War die gemeinsame europäische Impfstoff-Beschaffung ein Fehler?

Corona-Impfung
Ein kleiner Pieks für einen Menschen, aber ein großes Konfliktthema zwischen der EU und Großbritannien.

Beim Impfen gegen die Corona-Pandemie gibt die Europäische Union derzeit keine allzu gute Figur ab. Je 100 Einwohner:innen wurden EU-weit bis heute knapp 13 Impfungen durchgeführt – verglichen mit mehr als 36 in den USA, 42 in Großbritannien und fast 112 beim weltweiten Spitzenreiter Israel. In absoluten Zahlen wurden allein in Großbritannien mehr Impfungen gegeben als in den drei größten EU-Ländern Deutschland, Frankreich und Italien zusammen. Zugleich wird die Impfstoffbeschaffung auch zu einer immer größeren außenpolitischen Belastungsprobe für die EU, die sich seit Wochen mit Großbritannien, den USA und Australien über Exportkontrollen streitet. Die gemeinsame europäische Impfstoff-Strategie, die die Europäische Kommission im vergangenen Sommer vorgestellt hat, wirkt, kurz gesagt, wie ein ziemlicher Reinfall.

Ziel: einen innereuropäischen Wettlauf verhindern

Dies wirft auch verfassungspolitische Fragen auf. Nach den europäischen Verträgen hat die EU in der Gesundheitspolitik eigentlich kaum Kompetenzen, was zu Beginn der Coronakrise schnell zu Problemen in Form von nationalen Alleingängen und fehlender europäischer Solidarität führte. Bei der gemeinsamen Impfstoffbeschaffung wollte man es nun besser machen: Die nationalen Regierungen beauftragten die Kommission, im Namen aller Mitgliedstaaten mit den Pharmaunternehmen zu verhandeln und Verträge über Impfdosen abzuschließen, die dann unter den Mitgliedstaaten je nach Bevölkerungsanteil verteilt würden. Dadurch sollte ein kohärentes Vorgehen sichergestellt und ein Beschaffungswettlauf zwischen den Mitgliedstaaten verhindert werden.
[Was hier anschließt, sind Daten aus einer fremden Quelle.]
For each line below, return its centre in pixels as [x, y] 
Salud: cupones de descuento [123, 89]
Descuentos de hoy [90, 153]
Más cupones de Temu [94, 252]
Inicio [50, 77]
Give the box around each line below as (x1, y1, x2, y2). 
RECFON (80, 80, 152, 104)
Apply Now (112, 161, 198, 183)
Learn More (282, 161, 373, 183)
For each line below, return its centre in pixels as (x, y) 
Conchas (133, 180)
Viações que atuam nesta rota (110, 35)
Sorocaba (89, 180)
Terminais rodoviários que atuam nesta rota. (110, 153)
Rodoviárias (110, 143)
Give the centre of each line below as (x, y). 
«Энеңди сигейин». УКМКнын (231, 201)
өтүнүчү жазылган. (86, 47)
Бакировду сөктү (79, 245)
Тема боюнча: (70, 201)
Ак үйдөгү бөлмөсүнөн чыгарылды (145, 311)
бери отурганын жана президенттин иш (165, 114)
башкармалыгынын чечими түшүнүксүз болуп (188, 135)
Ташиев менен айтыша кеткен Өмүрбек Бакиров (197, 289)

Ganz vergemeinschaftet wurde die Impfstoff-Beschaffung allerdings nicht. Die Bezahlung der Impfstoffe erfolgte nicht aus dem EU-Haushalt, sondern durch die Mitgliedstaaten selbst. Bei all ihren Entscheidungen wurde die Kommission durch einen „Lenkungsausschuss“ mit Vertreter:innen der nationalen Regierungen kontrolliert. Außerdem konnten die Mitgliedstaaten auf einen Teil der ihnen zustehenden Dosen verzichten, etwa wenn ihnen ein bestimmter Impfstoff zu teuer war. Mit Pharmaunternehmen, mit denen die EU nicht im Gespräch war, konnten sie nach Belieben eigene Verträge abschließen, wie das etwa die ungarische Regierung mit Herstellern aus China und Russland tat. Und auch die Durchführung der Impfungen blieb vollständig Aufgabe der Mitgliedstaaten, nicht der Europäischen Union.
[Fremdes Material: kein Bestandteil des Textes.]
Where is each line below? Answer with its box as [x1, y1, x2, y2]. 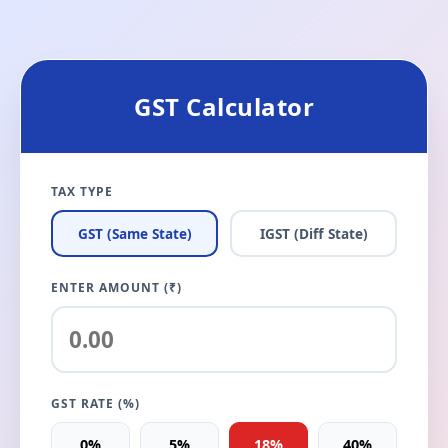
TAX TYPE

Dennoch ist die stotternde Impfkampagne nun vielen Europagegner:innen ein Zeichen dafür, dass die Beteiligung der EU ein Fehler war. Vor allem in Großbritannien präsentieren Brexit-Befürworter:innen den britischen Vorsprung im vaccination race als eine Folge des britischen EU-Austritts. Was ist dran an dieser Kritik? Wo lagen die Probleme bei der Impfstoff-Beschaffung der EU? War es doch ein Fehler, die Europäische Kommission ans Ruder zu lassen, und wie hätte ein besseres Modell aussehen können?
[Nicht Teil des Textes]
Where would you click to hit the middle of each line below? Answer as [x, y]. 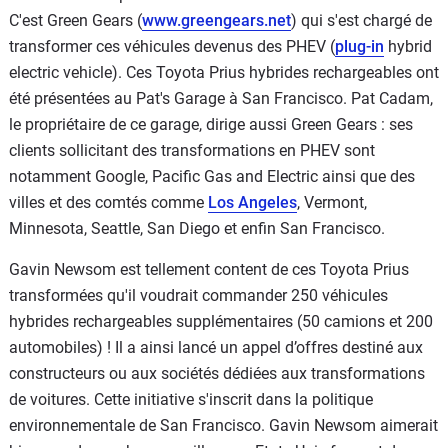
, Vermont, [332, 202]
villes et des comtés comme [108, 202]
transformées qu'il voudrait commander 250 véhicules [198, 295]
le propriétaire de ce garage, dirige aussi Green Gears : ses [211, 124]
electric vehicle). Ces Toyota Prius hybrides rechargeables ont [224, 72]
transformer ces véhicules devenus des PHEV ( [172, 46]
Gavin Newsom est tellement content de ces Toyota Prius [209, 269]
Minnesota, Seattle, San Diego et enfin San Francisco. [197, 228]
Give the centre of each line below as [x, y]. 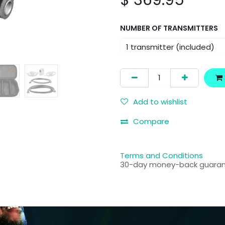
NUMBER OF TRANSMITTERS [169, 28]
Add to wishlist [160, 102]
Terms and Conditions [161, 155]
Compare [151, 121]
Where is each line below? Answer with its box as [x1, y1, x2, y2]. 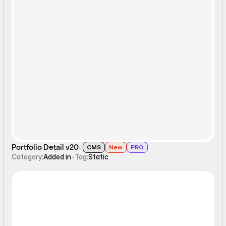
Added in [43, 152, 72, 161]
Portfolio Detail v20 [12, 142, 79, 152]
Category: [12, 152, 44, 161]
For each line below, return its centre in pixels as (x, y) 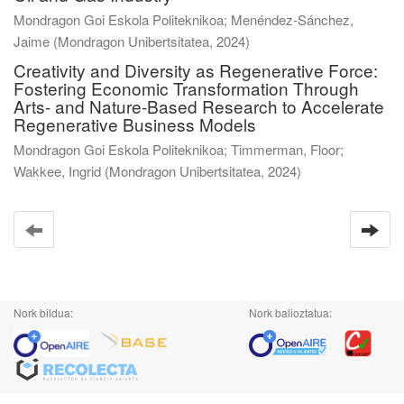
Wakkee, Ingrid (57, 170)
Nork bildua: (43, 312)
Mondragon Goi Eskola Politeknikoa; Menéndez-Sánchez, (184, 19)
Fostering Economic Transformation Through (186, 87)
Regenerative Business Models (135, 124)
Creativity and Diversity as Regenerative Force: (196, 69)
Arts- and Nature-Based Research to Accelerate (199, 106)
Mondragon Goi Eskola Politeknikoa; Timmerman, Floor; (179, 149)

Warum die EU hinter die USA und Großbritannien zurückfiel

Vergleichende Analysen der europäischen Impfstoff-Strategie (etwa in der New York Times oder durch den Brüsseler Journalisten Dave Keating) haben eine ganze Reihe von Punkten identifiziert, die dazu beitrugen, dass die EU hinter die USA und Großbritannien zurückfiel:

● Zum Teil setzte die Europäische Union schlicht auf die falschen Impfstoff-Kandidaten. Im Sommer und Herbst 2020, als die Beschaffungsverträge ausgehandelt wurden, befanden sich die Impfstoffe noch in der Entwicklungsphase: Niemand konnte sagen, welche von ihnen wann einsatzfähig sein würden. Die EU setzte dabei im Vergleich zu den USA recht stark auf die eher konventionellen Wirkstoffe der Hersteller AstraZeneca und Sanofi-GSK, während sie von den experimentelleren (und teureren) mRNA-Impfstoffen von BioNTech-Pfizer und Moderna nur verhältnismäßig wenige Dosen bestellte. In der Realität waren letztere dann jedoch als erste zulassungsreif – während es bei Sanofi-GSK im Dezember zu Problemen kam, die neue Tests notwendig machten und den geplanten Zeitplan bis zum Einsatz massiv verzögerten.

Druck zur Sparsamkeit

● Das Sanofi-Missgeschick war vor allem Pech der EU. Andere Unterschiede gingen hingegen auf politische Strategieentscheidungen zurück – insbesondere der europäische Druck zur Sparsamkeit. In den USA stellte der Kongress der Regierung bereits im Frühjahr 2020 ein üppiges Budget für die Entwicklung und Beschaffung von Impfstoffen zur Verfügung, mit dem diese dann während der Krise recht freizügig umgehen konnte. In der EU hingegen waren gerade die ärmeren Mitgliedstaaten daran interessiert, den Einkaufspreis möglichst niedrig zu halten – schließlich erfolgte die Beschaffung zwar gemeinsam, aber nicht solidarisch aus dem EU-Budget.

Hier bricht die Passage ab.